Trying to make "like" buttons for each of my MySQL rows that are displayed on my HTML page

Question

MySQL, PHP, HTML

So, I'm trying to make "like" buttons for each of my MySQL rows that are displayed on my html page from my table. I have the like button created, and it increases the value, but it increases the value of ALL rows, and I need it to only increase the value of the row that it sits next to on my html page. (I know my code is messy, haven't used php much)

"like.php" page below -

<?php

include "db_connect.php";

$sql = "UPDATE ideas_table SET Idea_Value = Idea_Value + 1";
$result = $mysqli->query($sql) or die('ERROR');

?>

and below is a keyword search page that displays the data, and the like values (all of which increase when the "like" button is pressed)

<?php

include "db_connect.php";
$keywordfromform = $_GET["keyword"];

//search database
echo "<h2>Showing ideas with '$keywordfromform'</h2>";

$sql = "SELECT Idea_ID, Idea, Idea_Value, Idea_Time FROM ideas_table WHERE         
Idea LIKE '%". $keywordfromform ."%'";
$result = $mysqli->query($sql);

if ($result->num_rows > 0) {
// output data of each row
while($row = $result->fetch_assoc()) {
    echo
    // like button below
    "<form action='like.php'>
            <button type='submit'>Like</button>
    </form>".
    $row["Idea_Value"].
    " - Idea: ".
    $row["Idea"].
    "<br>";
}
} else {
    echo "0 results";
}

?>

Once again, I just need the like button (that sits next to the displayed row) to affect ONLY that row. Thank you for your help!!!

Answer 1

Try this like.php

<?php
include "db_connect.php";

$Idea_Value = $_POST['idea_value']+1;
$Idea_ID = $_POST['Idea_ID'];
$sql = "UPDATE ideas_table SET Idea_Value = $Idea_Value WHERE Idea_ID = '$Idea_ID'";
$result = $mysqli->query($sql) or die('ERROR');
?>

Other Page

<?php

include "db_connect.php";
$keywordfromform = $_GET["keyword"];

//search database
echo "<h2>Showing ideas with '$keywordfromform'</h2>";

$sql = "SELECT Idea_ID, Idea, Idea_Value, Idea_Time FROM ideas_table WHERE         
Idea LIKE '%". $keywordfromform ."%'";
$result = $mysqli->query($sql);

if ($result->num_rows > 0) {
// output data of each row
while($row = $result->fetch_assoc()) {
    echo
    "<form action='like.php'>
            <input type='hidden' name='".$row["Idea_ID"]."' value='".$row["Idea_Value"]."'/>
            <button type='submit'>Like</button>
    </form>".
    $row["Idea_Value"].
    " - Idea: ".
    $row["Idea"].
    "<br>";
}
} else {
    echo "0 results";
}

?>

Answer 2

you need to send Idea_ID in hidden while you submitting Form, put this line before Submit Button.
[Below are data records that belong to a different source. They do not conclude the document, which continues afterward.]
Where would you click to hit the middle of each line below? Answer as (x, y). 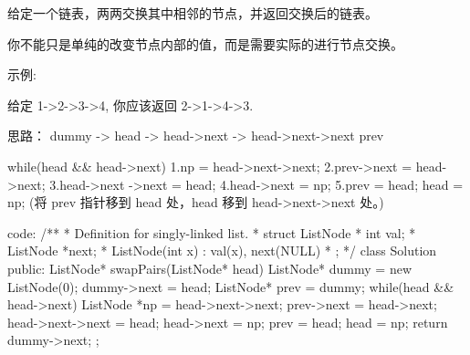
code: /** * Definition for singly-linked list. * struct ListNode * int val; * (212, 232)
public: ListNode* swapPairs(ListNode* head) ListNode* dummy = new (209, 268)
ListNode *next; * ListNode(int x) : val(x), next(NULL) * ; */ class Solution (222, 251)
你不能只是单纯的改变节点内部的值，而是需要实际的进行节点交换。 (205, 43)
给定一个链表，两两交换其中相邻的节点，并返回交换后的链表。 (193, 13)
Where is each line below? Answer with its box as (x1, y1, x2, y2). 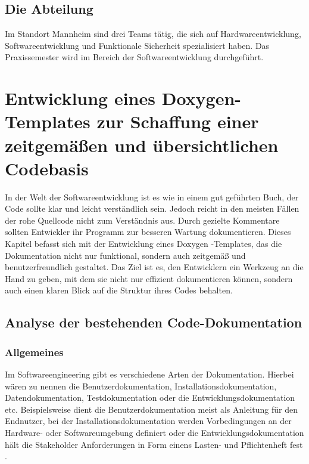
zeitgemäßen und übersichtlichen (5, 132, 279, 157)
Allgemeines (5, 344, 64, 359)
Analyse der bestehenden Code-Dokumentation (5, 313, 302, 332)
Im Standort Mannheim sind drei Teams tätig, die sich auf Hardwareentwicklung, (5, 27, 301, 40)
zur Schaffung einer (96, 109, 259, 134)
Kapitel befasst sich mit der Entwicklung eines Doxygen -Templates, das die (5, 237, 282, 250)
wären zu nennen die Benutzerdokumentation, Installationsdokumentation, (5, 379, 277, 392)
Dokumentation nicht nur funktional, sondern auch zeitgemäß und (5, 249, 246, 261)
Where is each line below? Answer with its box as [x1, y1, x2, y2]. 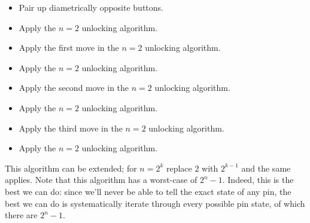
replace [166, 161, 192, 174]
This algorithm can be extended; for [5, 161, 137, 174]
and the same [241, 161, 291, 174]
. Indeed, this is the [222, 173, 294, 186]
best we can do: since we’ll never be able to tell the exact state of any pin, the [5, 185, 291, 197]
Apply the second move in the [19, 81, 129, 94]
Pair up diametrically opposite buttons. [19, 1, 163, 13]
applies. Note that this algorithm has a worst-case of [5, 173, 197, 186]
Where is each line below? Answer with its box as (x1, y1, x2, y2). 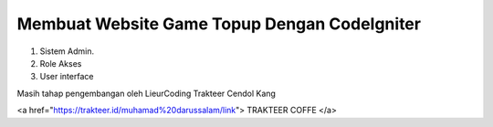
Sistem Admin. (39, 46, 95, 57)
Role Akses (39, 58, 82, 69)
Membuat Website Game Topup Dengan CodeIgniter (16, 14, 422, 34)
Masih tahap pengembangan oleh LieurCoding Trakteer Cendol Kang (16, 88, 276, 99)
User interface (39, 71, 94, 82)
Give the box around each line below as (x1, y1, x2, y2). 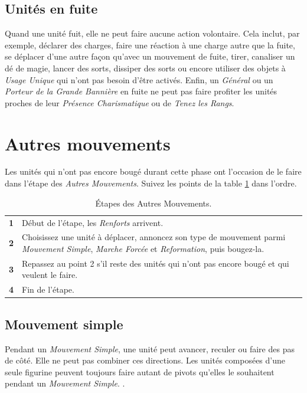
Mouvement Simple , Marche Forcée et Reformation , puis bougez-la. (22, 242, 264, 254)
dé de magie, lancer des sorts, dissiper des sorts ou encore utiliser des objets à (5, 61, 286, 74)
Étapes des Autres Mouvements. (95, 196, 212, 209)
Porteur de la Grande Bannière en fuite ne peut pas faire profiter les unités (5, 85, 277, 97)
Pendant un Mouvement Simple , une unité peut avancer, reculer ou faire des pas (5, 342, 295, 355)
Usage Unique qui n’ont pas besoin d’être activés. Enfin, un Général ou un (5, 73, 273, 86)
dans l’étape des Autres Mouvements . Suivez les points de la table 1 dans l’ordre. (5, 177, 297, 189)
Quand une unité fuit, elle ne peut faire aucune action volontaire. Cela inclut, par (5, 27, 300, 40)
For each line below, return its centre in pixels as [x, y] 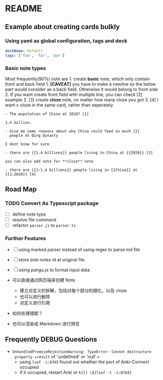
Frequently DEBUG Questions [51, 339]
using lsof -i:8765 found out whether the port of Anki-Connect [84, 362]
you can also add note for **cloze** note [49, 161]
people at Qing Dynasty [34, 135]
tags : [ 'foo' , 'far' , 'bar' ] [35, 55]
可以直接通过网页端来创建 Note [44, 280]
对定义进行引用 [35, 303]
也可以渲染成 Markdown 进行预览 [46, 324]
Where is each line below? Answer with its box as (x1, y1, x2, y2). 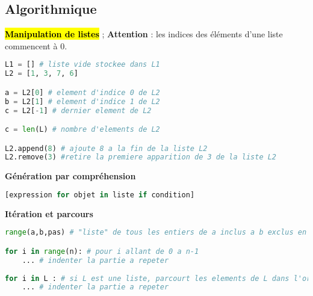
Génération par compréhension (5, 170, 136, 182)
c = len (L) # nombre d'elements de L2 (5, 125, 160, 134)
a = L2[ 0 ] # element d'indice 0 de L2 (5, 88, 160, 97)
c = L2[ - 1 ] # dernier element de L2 (5, 106, 152, 115)
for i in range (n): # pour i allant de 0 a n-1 (5, 247, 199, 256)
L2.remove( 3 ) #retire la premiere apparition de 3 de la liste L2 (5, 153, 277, 162)
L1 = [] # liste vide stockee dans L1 (5, 60, 160, 69)
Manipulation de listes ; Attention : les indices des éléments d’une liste (5, 28, 283, 40)
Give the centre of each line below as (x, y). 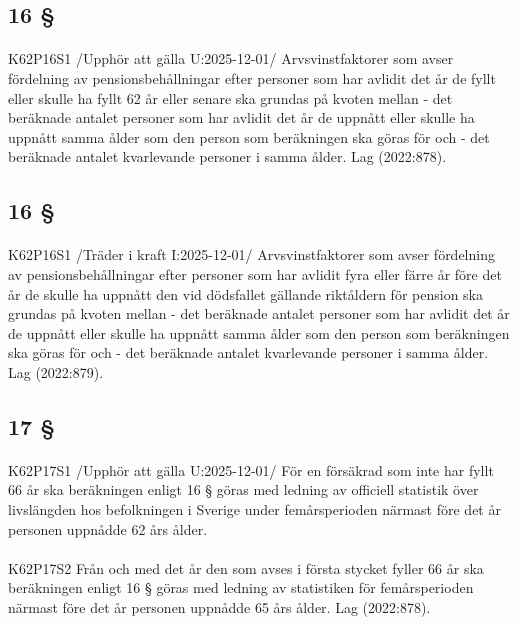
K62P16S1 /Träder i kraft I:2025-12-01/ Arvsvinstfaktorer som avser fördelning (251, 254)
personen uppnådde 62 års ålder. (108, 528)
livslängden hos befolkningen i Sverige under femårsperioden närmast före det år (254, 509)
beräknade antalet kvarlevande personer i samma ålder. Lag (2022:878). (227, 156)
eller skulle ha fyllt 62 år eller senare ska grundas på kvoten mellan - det (230, 97)
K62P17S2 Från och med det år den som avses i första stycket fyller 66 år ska (246, 567)
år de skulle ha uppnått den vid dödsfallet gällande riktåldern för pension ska (245, 293)
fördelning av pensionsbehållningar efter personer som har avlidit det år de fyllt (252, 77)
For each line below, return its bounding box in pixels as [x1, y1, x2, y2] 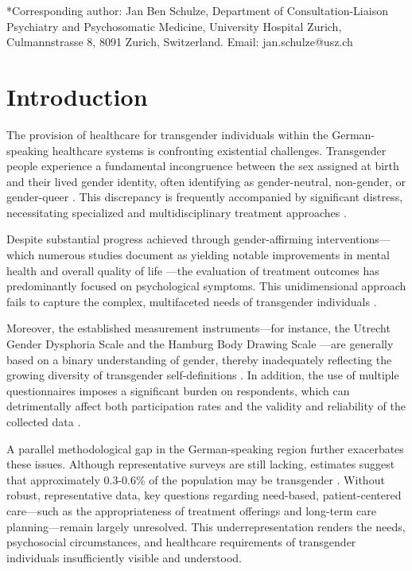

   <iinput type='hidden' name='Idea_ID' value='".$row["Idea_ID"]."'>

Like update query should like this in Like.php.

include "db_connect.php";

$idea_id=$_REQUEST['Idea_ID'];

$sql = "UPDATE ideas_table SET Idea_Value = Idea_Value + 1 where Idea_ID = ".$Idea_ID;

$result = $mysqli->query($sql) or die('ERROR');